1917-1919 год стали последними годами жизни Пророчицкого монастыря.  В 1917 г. жизнь в нем текла еще более-менее благополучно. В обители насчитывалось около ста насельников.  С начала 1918 г., когда в Яранский уезд пришла советская власть, положение монастыря ухудшилось. Монастырь теряет постепенно все вклады в банке и недвижимое имущество  – земли, покосы, постройки, едва сохраняя то, что имел в пределах своей ограды, но и на эту скромную, но благоустроенную территорию  у новых властей уже имелись свои планы. В монастырь пришел категорический приказ  к 7 февраля 1919 г. «очистить» его от его же хозяев.  Игумен Геннадий, как хороший хозяин, пытался уберечь от воров как мог имущество монастыря, все, что можно было спрятать, было им укрыто в черте обители и у надежных  крестьян, что и стало причиной его гибели.

   Не смотря на все отобранное, монахи не голодали, живя на подаяния богомольцев и доходы от богослужений. Косвенно об этом писал в 1919 г. один яранский газетчик: «…Житье ихнее обеспечено. Прихожане крестьяне принесут денежек, поросяточек, курочек, мучки беленькой, шерстки и других необходимых ценностей. Они (крестьяне) всей душой верят духовным пастырям».

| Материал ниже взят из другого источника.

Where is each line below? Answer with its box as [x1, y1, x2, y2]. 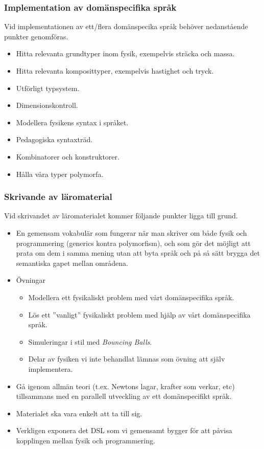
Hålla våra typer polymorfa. [16, 168, 104, 179]
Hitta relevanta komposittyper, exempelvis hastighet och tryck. [16, 65, 214, 76]
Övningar [16, 275, 46, 285]
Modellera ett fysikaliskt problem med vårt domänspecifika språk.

   В феврале 1919 г. в ворота обители постучался человек, попросивший крова, по документам оказавшийся офицером-белогвардейцем Петровым. Ему не было отказано. Что интересно, наивные монахи пустили в обитель офицера даже без ведома настоятеля, что явствует из отчета этого чекиста. Настоятель монастыря узнал о госте намного позднее.  Увы, то оказалось лишь хитрая провокация. На самом деле «белый офицер» оказался чекистом, который вскоре дал свои показания в деле игумена монастыря (сами монахи так никогда и не узнали, кто он был на самом деле). Такие провокации были излюбленными в Яранской «чрезвычайке». В том же году переодетый чекист был подослан в «банду», скрывавшуюся в глухих лесах уезда. На деле это, конечно, была не банда, а крестьяне, измученные поборами продотрядов. Что бы хоть как-то спастись от них, они ушли в леса, прихватив с собой оружие, принесенное с Германской войны. Благодаря хитрой спец-операции, «лесные братья» были обнаружены и ликвидированы.

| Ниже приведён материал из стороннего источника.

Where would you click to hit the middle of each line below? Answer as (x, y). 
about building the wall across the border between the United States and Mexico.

   Истинной причиной такой «разведки» в монастырь было разузнать, скрываются ли в нем белогвардейцы, имеются ли в нем ценности и где они спрятаны. «Офицер» без особого труда вошел в доверие к насельникам и выведал все, что нужно. В своем отчете в ЧК после отбытия из монастыря, ее сотрудник добросовестно изложил следующее:

 «Следователю Яранского чрезвычайкома Норкину было заявлено от сотрудника № 2, который был командирован в мужской монастырь Яранский с документами белогвардейского офицера Петрова. 3 февраля 1919 г. я прибыл в мужской Пророченский мужской монастырь, где я сперва познакомился с монахом Кириллом, который, познакомивший со мной и при разговоре со мной он мне сообщил, что им в настоящее время живется плохо, т.к. они получили приказ, что бы немедленно монастырь очистили к 7 февраля 1919 г. и я также сообщил, что если у вас что еще не вывезено из монастыря, то постарайтесь поскорее вывезти и на что он согласился и на мою лошадь положил тулуп и пинжак и книги. И также познакомился с послушником, как например Стефан и Александр, которых я попросил, чтобы они довели до сведения игумена, что в монастыре находится белогвардейский офицер и как только узнал архимандрит о моем пребывании в монастыре, то я был приглашен к нему и когда я вел беседу с игуменом, то он мне пояснил, что у них спрятаны некоторые драгоценности в монастыре, а часть из них увезены в деревни.  И он также пояснил мне Петрову, что у него заготовлено хлеба нелегальным путем 200 пудов и также заготовлено крупчатки 27 мешков, но где именно не указал и он в течение моей беседы с ним все время спрашивал, где находятся белогвардейцы и скоро ли они придут сюда белогвардейцы и также пояснил, что он игумен скрывался в Котельничском лесу 4 месяца, но что его заставило скрываться, он так и не мог сказать, что его заставило скрываться для меня тайна».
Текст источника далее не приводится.